Tom's external Ph.D,examiner Patricia M.E, Altham
(Statistical Laboratory, University of Cambridge)

 

    The data in Table 1 combine the results reported in Tables 2.4.1 and 2.4.2 of my long-lost 1973 University of London Ph.D. Thesis.

    The data in the second and third columns denote the number of males and females attending ten different courses of a similar type. The raw proportions (1) of females may be contrasted with an overall proportion of 170/553= 0.307. The hierarchical Bayes shrinkage estimates (1) smooth the raw proportion towards 0.280, which is a smoothed overall proportion. These shrinkage estimates refer to my hierarchical exchangeable first-stage normal prior distribution for the binomial logits, with parameters ν and λ in my inverse chi-squared distribution for the first stage prior variance set equal to 0.0001 and 1.0 respectively. This shrinkage estimates transform the exact joint posterior modes of the binomial logits, using the reverse transformation θ =exp(α)/{1+exp(α)}.  They smooth the raw proportions (1) of females towards the overall value 0.280.

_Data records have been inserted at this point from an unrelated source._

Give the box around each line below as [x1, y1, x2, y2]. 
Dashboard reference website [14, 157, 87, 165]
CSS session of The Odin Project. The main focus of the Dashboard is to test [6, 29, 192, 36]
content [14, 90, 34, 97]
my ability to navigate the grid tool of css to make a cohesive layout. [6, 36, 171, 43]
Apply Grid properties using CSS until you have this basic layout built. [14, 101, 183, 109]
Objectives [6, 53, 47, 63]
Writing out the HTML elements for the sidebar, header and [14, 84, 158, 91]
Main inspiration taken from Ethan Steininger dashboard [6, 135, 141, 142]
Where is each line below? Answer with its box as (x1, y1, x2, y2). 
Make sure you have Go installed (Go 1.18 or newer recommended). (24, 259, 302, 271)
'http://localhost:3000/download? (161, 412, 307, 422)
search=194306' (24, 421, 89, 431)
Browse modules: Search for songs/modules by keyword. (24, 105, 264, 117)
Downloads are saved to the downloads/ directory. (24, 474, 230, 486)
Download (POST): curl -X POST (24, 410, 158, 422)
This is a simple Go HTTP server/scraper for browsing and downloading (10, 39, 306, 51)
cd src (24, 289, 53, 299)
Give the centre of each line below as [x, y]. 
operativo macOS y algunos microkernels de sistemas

    The entries in (3) approximate the modal estimates in (2) by reference to a normal approximation to the likelihood of the logits that refers to the unadjusted empirical logits and the likelihood dispersions. The approximations are reassuring close to the exact results.

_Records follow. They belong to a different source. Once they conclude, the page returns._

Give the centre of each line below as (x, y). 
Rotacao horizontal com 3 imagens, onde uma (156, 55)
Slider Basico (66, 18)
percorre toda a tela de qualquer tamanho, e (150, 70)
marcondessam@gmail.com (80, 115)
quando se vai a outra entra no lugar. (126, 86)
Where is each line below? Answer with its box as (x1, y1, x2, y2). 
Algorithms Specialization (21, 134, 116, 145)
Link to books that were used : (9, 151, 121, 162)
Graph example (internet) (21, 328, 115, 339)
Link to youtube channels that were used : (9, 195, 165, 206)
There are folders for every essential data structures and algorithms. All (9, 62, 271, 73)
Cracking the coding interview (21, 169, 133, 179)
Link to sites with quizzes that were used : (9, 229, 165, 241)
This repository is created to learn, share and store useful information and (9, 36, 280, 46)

    The entries in (4) invoke unadjusted reverse transformations of the unconditional posterior MEANS of the logits, but subject to the preceding approximation to their likelihood. They smooth the raw proportions noticeably less towards 0.280 than do the modal estimates.

    This is a not-too-alarming example of the ‘collapsing phenomenon’ which I discussed in the current Ch. 4.

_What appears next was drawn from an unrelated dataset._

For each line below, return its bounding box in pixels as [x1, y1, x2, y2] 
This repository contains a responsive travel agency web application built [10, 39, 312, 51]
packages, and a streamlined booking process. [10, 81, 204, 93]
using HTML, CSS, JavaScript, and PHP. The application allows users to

    I computed all these results during the academic year 1970-1.  I nevertheless felt persuaded into believing that joint posterior modes, rather than unconditional posterior means, were the way to go.

    My 1972 and 1973 Biometrika papers were appended to my thesis, and the eight chapter headings were:

 

Chapter 1                 Introduction

Chapter 2                 The Estimation of Several Parameters

Chapter 3                 The Simultaneous Estimation of Multinomial Cell Probabilities

Chapter 4                 A Bayesian Method for Histograms

Chapter 5                 A Bayesian Analysis for Several Multinomial Distributions

Chapter 6                 Two-Way Contingency Tables and Related Topics

Chapter 7                 The Linear Model with Unequal Variances

Chapter 8                 Regression Models

 
 

    A modified and slightly extended version of the material in Ch. 7 was published in Technometrics in 1975. It invokes very general prior informative assumptions which incorporate linear models for both the normal means and the log-variances. After I much later taught this approach on my Statistics 775 course at the University of Wisconsin-Madison, a modified form of the methodology was very beneficially used in the Animal Breeding to smooth the log-variances. See, for example the  article by Jean-Louis Foulley, Daniel Gianola, Magali San Christobal and Sotan Im in Computational Statistics and Data Analysis (1992).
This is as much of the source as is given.